What is expected
Print the data exactly. Omit the pictures.

Dataset records below:

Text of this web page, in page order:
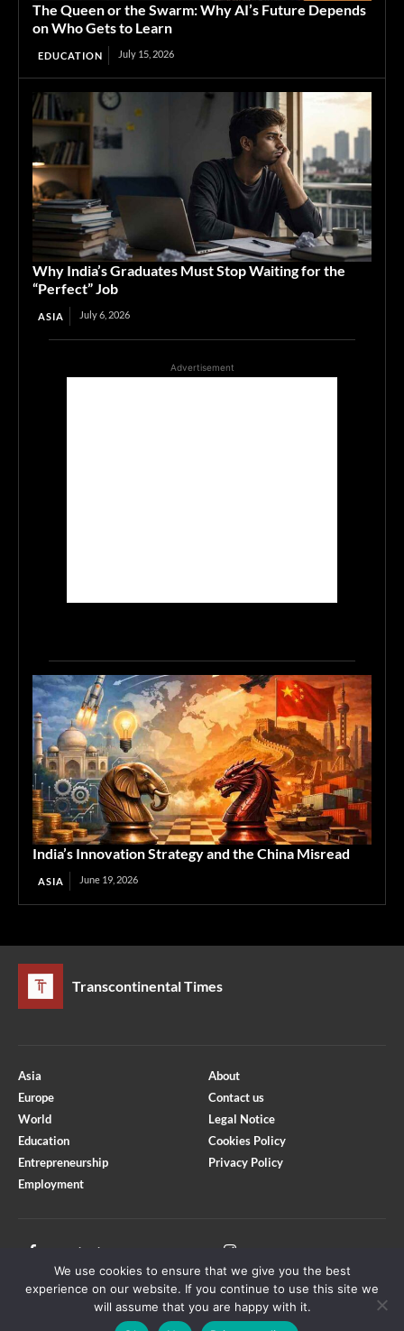
The Queen or the Swarm: Why AI’s Future Depends
on Who Gets to Learn
EDUCATION July 15, 2026
Why India’s Graduates Must Stop Waiting for the
“Perfect” Job
ASIA July 6, 2026
Advertisement
India’s Innovation Strategy and the China Misread
ASIA June 19, 2026
Transcontinental Times
Asia
Europe
World
Education
Entrepreneurship
Employment
About
Contact us
Legal Notice
Cookies Policy
Privacy Policy
Facebook
Youtube
We use cookies to ensure that we give you the best
experience on our website. If you continue to use this site we
will assume that you are happy with it.
Optimized by Seraphinite Accelerator
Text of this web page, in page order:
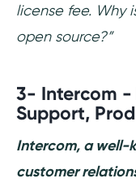
license fee. Why
open source?”
3- Intercom -
Support,
Intercom, a well-
customer
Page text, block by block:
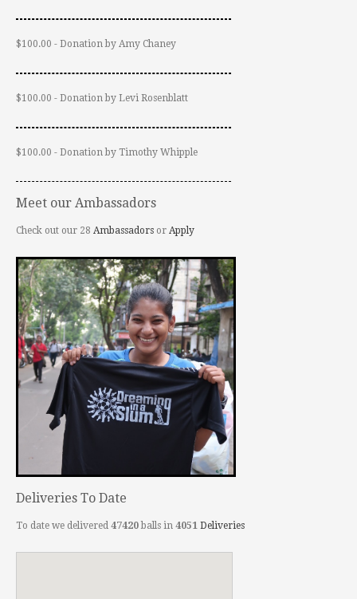
$100.00 - Donation by Amy Chaney
$100.00 - Donation by Levi Rosenblatt
$100.00 - Donation by Timothy Whipple
Meet our Ambassadors
Check out our 28 Ambassadors or Apply
Deliveries To Date
To date we delivered 47420balls in 4051 Deliveries
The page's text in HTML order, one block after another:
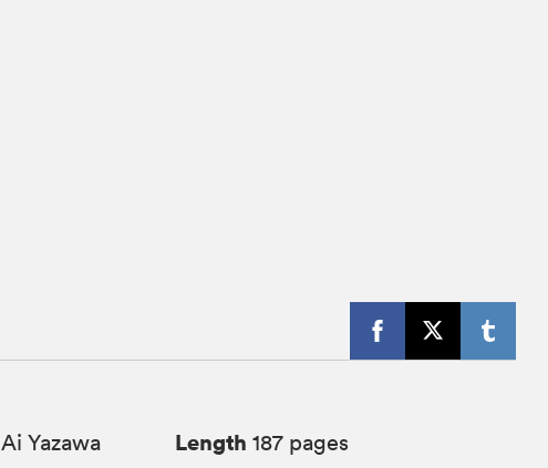
Ai Yazawa Length 187 pages
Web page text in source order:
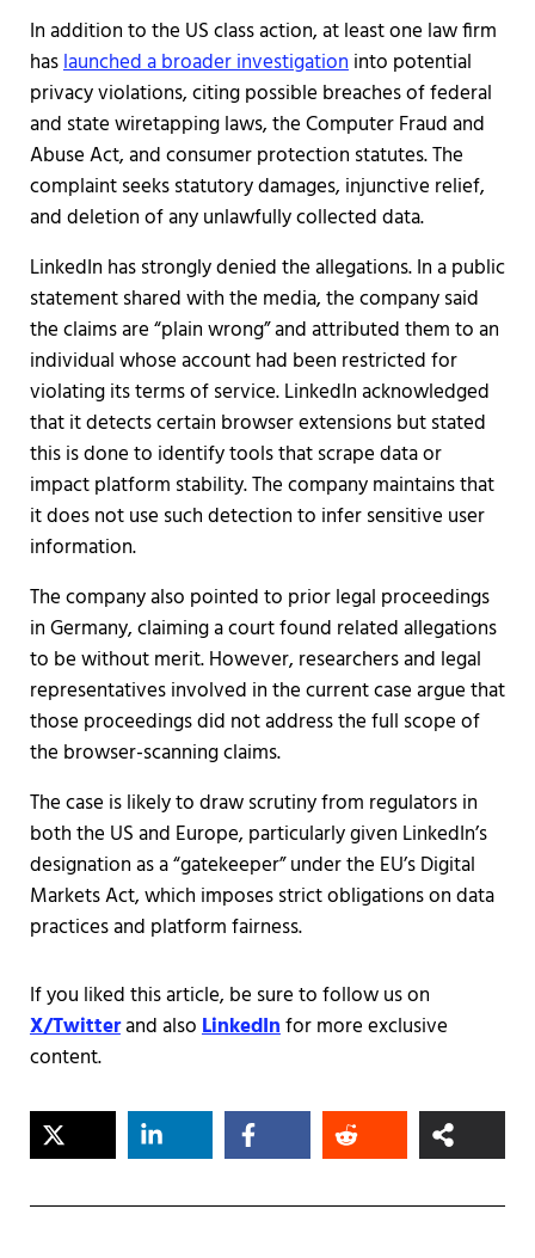
In addition to the US class action, at least one law firm
haslaunched a broader investigationinto potential
privacy violations, citing possible breaches of federal
and state wiretapping laws, the Computer Fraud and
Abuse Act, and consumer protection statutes. The
complaint seeks statutory damages, injunctive relief,
and deletion of any unlawfully collected data.
LinkedIn has strongly denied the allegations. In a public
statement shared with the media, the company said
the claims are “plain wrong” and attributed them to an
individual whose account had been restricted for
violating its terms of service. LinkedIn acknowledged
that it detects certain browser extensions but stated
this is done to identify tools that scrape data or
impact platform stability. The company maintains that
it does not use such detection to infer sensitive user
information.
The company also pointed to prior legal proceedings
in Germany, claiming a court found related allegations
to be without merit. However, researchers and legal
representatives involved in the current case argue that
those proceedings did not address the full scope of
the browser-scanning claims.
The case is likely to draw scrutiny from regulators in
both the US and Europe, particularly given LinkedIn’s
designation as a “gatekeeper” under the EU’s Digital
Markets Act, which imposes strict obligations on data
practices and platform fairness.
If you liked this article, be sure to follow us on
X/Twitterand alsoLinkedInfor more exclusive
content.
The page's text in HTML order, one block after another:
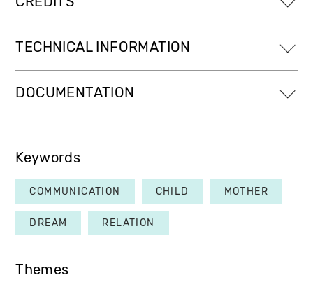
TECHNICAL INFORMATION
DOCUMENTATION
Keywords
COMMUNICATION CHILD MOTHER
DREAM RELATION
Themes
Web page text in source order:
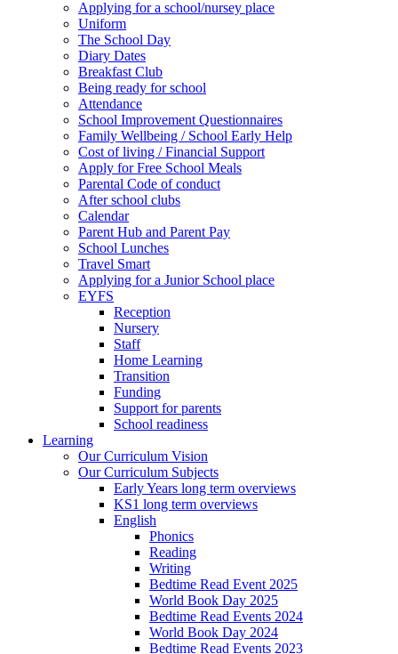
Applying for a school/nursey place
Uniform
The School Day
Diary Dates
Breakfast Club
Being ready for school
Attendance
School Improvement Questionnaires
Family Wellbeing / School Early Help
Cost of living / Financial Support
Apply for Free School Meals
Parental Code of conduct
After school clubs
Calendar
Parent Hub and Parent Pay
School Lunches
Travel Smart
Applying for a Junior School place
EYFS
Reception
Nursery
Staff
Home Learning
Transition
Funding
Support for parents
School readiness
Learning
Our Curriculum Vision
Our Curriculum Subjects
Early Years long term overviews
KS1 long term overviews
English
Phonics
Reading
Writing
Bedtime Read Event 2025
World Book Day 2025
Bedtime Read Events 2024
World Book Day 2024
Bedtime Read Events 2023
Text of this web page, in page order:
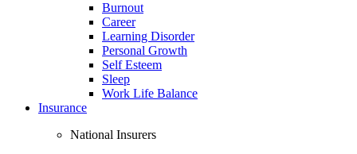
Burnout
Career
Learning Disorder
Personal Growth
Self Esteem
Sleep
Work Life Balance
Insurance
National Insurers
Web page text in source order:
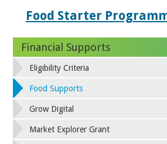
Food Starter
Financial Supports
Eligibility Criteria
Food Supports
Grow Digital
Market Explorer Grant
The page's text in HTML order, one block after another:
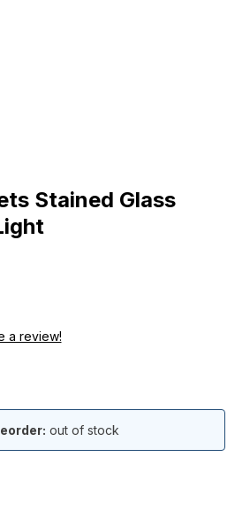
Stained Glass
a review!
out of stock
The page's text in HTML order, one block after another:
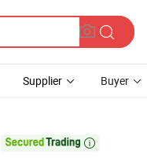
Supplier Buyer

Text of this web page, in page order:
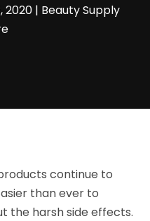
2020 | Beauty Supply
continue to
than ever to
the harsh side effects.
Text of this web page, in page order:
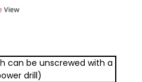
can be unscrewed with a
drill)
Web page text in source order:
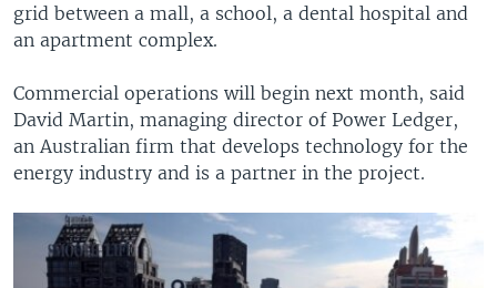
grid between a mall, a school, a dental hospital and
an apartment complex.
Commercial operations will begin next month, said
David Martin, managing director of Power Ledger,
an Australian firm that develops technology for the
energy industry and is a partner in the project.
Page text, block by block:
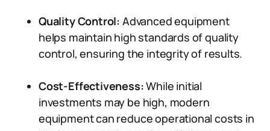
Quality Control: Advanced equipment
helps maintain high standards of quality
control, ensuring the integrity of results.
Cost-Effectiveness:While initial
investments may be high, modern
equipment can reduce operational costs in
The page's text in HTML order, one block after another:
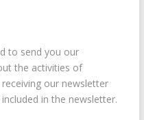
to send you our
the activities of
our newsletter
in the newsletter.

End of Dataset records.

Task solution
Text of this web page, in page order:
The Queen or the Swarm: Why AI’s Future Depends
on Who Gets to Learn
EDUCATION July 15, 2026
Why India’s Graduates Must Stop Waiting for the
“Perfect” Job
ASIA July 6, 2026
Advertisement
India’s Innovation Strategy and the China Misread
ASIA June 19, 2026
Transcontinental Times
Asia
Europe
World
Education
Entrepreneurship
Employment
About
Contact us
Legal Notice
Cookies Policy
Privacy Policy
Facebook
Youtube
We use cookies to ensure that we give you the best
experience on our website. If you continue to use this site we
will assume that you are happy with it.
Optimized by Seraphinite Accelerator
Text of this web page, in page order:
license fee. Why
open source?”
3- Intercom -
Support,
Intercom, a well-
customer
Page text, block by block:
$100.00 - Donation by Amy Chaney
$100.00 - Donation by Levi Rosenblatt
$100.00 - Donation by Timothy Whipple
Meet our Ambassadors
Check out our 28 Ambassadors or Apply
Deliveries To Date
To date we delivered 47420balls in 4051 Deliveries
The page's text in HTML order, one block after another:
Ai Yazawa Length 187 pages
Web page text in source order:
In addition to the US class action, at least one law firm
haslaunched a broader investigationinto potential
privacy violations, citing possible breaches of federal
and state wiretapping laws, the Computer Fraud and
Abuse Act, and consumer protection statutes. The
complaint seeks statutory damages, injunctive relief,
and deletion of any unlawfully collected data.
LinkedIn has strongly denied the allegations. In a public
statement shared with the media, the company said
the claims are “plain wrong” and attributed them to an
individual whose account had been restricted for
violating its terms of service. LinkedIn acknowledged
that it detects certain browser extensions but stated
this is done to identify tools that scrape data or
impact platform stability. The company maintains that
it does not use such detection to infer sensitive user
information.
The company also pointed to prior legal proceedings
in Germany, claiming a court found related allegations
to be without merit. However, researchers and legal
representatives involved in the current case argue that
those proceedings did not address the full scope of
the browser-scanning claims.
The case is likely to draw scrutiny from regulators in
both the US and Europe, particularly given LinkedIn’s
designation as a “gatekeeper” under the EU’s Digital
Markets Act, which imposes strict obligations on data
practices and platform fairness.
If you liked this article, be sure to follow us on
X/Twitterand alsoLinkedInfor more exclusive
content.
The page's text in HTML order, one block after another:
TECHNICAL INFORMATION
DOCUMENTATION
Keywords
COMMUNICATION CHILD MOTHER
DREAM RELATION
Themes
Web page text in source order:
Applying for a school/nursey place
Uniform
The School Day
Diary Dates
Breakfast Club
Being ready for school
Attendance
School Improvement Questionnaires
Family Wellbeing / School Early Help
Cost of living / Financial Support
Apply for Free School Meals
Parental Code of conduct
After school clubs
Calendar
Parent Hub and Parent Pay
School Lunches
Travel Smart
Applying for a Junior School place
EYFS
Reception
Nursery
Staff
Home Learning
Transition
Funding
Support for parents
School readiness
Learning
Our Curriculum Vision
Our Curriculum Subjects
Early Years long term overviews
KS1 long term overviews
English
Phonics
Reading
Writing
Bedtime Read Event 2025
World Book Day 2025
Bedtime Read Events 2024
World Book Day 2024
Bedtime Read Events 2023
Text of this web page, in page order:
Burnout
Career
Learning Disorder
Personal Growth
Self Esteem
Sleep
Work Life Balance
Insurance
National Insurers
Web page text in source order:
Food Starter
Financial Supports
Eligibility Criteria
Food Supports
Grow Digital
Market Explorer Grant
The page's text in HTML order, one block after another:
Stained Glass
a review!
out of stock
The page's text in HTML order, one block after another:
Supplier Buyer

Text of this web page, in page order:
2020 | Beauty Supply
continue to
than ever to
the harsh side effects.
Text of this web page, in page order:
can be unscrewed with a
drill)
Web page text in source order:
grid between a mall, a school, a dental hospital and
an apartment complex.
Commercial operations will begin next month, said
David Martin, managing director of Power Ledger,
an Australian firm that develops technology for the
energy industry and is a partner in the project.
Page text, block by block:
Quality Control: Advanced equipment
helps maintain high standards of quality
control, ensuring the integrity of results.
Cost-Effectiveness:While initial
investments may be high, modern
equipment can reduce operational costs in
The page's text in HTML order, one block after another:
to send you our
the activities of
our newsletter
in the newsletter.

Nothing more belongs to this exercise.